Writing the output to bigwig files


The inference results will be saved in the folder `inference_output_latest`. This folder will contain the same 4 files described in Step 7. However, `NK_inferred.peaks.bedGraph` and `NK_inferred.peaks.bw` will contain the probability of being part of a peak, for every position in the genome. This command is significantly slower, and the `NK_inferred.peaks.bedGraph` file produced by this command is larger than the file produced in Step 7.

The above command is useful in the following situations:
1. To calculate AUPRC or AUROC metrics.
2. If you are not sure what probability threshold to use for peak calling and want to try multiple thresholds.
3. If you wish to use the MACS2 subcommand `macs2 bdgpeakcall` for peak calling.

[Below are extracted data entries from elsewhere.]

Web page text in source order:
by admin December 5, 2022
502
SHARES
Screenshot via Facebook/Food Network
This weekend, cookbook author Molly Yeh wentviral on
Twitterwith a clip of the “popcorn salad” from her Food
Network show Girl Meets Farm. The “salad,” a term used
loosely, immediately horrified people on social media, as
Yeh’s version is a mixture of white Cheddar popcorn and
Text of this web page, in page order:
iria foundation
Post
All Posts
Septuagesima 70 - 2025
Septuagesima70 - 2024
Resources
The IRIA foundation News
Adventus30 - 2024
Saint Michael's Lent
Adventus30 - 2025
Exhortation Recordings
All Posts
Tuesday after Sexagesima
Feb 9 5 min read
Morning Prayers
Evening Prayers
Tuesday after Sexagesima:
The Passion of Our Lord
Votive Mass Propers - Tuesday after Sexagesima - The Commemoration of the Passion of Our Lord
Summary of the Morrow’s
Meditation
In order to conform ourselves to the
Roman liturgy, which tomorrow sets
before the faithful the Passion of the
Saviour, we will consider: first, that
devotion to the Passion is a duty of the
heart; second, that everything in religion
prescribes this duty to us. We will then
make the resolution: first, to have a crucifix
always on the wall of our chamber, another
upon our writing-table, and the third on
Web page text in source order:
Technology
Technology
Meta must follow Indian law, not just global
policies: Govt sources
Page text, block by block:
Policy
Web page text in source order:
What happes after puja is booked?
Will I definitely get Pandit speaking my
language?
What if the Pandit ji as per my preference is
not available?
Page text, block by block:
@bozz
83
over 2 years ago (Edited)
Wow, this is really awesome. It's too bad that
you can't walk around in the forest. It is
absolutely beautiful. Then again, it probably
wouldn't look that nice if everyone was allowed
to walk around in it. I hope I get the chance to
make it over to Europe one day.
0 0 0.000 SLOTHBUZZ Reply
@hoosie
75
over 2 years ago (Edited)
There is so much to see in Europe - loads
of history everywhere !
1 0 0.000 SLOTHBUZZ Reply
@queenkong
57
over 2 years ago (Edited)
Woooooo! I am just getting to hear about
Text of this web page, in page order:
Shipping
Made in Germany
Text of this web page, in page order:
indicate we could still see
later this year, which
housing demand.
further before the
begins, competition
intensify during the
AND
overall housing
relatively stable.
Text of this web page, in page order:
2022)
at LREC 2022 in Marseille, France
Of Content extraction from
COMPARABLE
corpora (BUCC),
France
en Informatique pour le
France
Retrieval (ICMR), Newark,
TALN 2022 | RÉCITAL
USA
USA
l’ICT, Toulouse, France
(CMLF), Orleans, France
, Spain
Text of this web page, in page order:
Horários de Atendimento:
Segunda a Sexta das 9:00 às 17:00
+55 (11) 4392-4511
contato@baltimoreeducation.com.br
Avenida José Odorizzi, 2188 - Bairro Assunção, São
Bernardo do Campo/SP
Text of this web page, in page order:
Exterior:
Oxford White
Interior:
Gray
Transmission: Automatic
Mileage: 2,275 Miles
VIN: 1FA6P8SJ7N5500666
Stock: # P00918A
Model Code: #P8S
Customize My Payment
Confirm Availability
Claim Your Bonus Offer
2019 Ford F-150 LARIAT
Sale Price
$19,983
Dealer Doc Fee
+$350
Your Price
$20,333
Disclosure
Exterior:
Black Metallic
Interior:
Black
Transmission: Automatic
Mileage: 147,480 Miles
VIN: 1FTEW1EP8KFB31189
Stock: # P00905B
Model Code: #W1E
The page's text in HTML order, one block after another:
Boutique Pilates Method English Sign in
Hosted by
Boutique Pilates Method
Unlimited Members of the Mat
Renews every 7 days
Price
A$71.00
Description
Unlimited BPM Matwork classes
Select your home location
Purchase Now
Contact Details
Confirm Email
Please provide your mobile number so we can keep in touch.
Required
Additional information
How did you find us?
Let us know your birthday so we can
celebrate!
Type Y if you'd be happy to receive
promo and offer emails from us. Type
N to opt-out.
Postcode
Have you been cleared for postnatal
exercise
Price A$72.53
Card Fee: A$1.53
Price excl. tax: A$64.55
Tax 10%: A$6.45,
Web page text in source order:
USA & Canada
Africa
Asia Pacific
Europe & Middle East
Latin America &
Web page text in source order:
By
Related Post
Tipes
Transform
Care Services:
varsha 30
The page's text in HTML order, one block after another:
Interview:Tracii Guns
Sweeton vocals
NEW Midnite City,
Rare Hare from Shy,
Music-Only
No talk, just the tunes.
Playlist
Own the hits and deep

To call peaks from the probability track generated by this command, you can use `macs2 callpeak` from MACS2 (link) with the following command:

In [27]:
!macs2 bdgpeakcall -i inference_output_latest/NK_inferred.peaks.bedGraph -o inference_output_latest/inferred.peaks.narrowPeak -c 0.5

INFO  @ Wed, 10 Jun 2020 20:58:06: Read and build bedGraph... 
INFO  @ Wed, 10 Jun 2020 21:00:10: Call peaks from bedGraph... 
INFO  @ Wed, 10 Jun 2020 21:00:21: Write peaks... 
INFO  @ Wed, 10 Jun 2020 21:00:21: Done 


Where `0.5` is the probability threshold to call peaks. Note that the summit calls and peak sizes generated by this procedure will be slightly different from those produced by steps 7-8.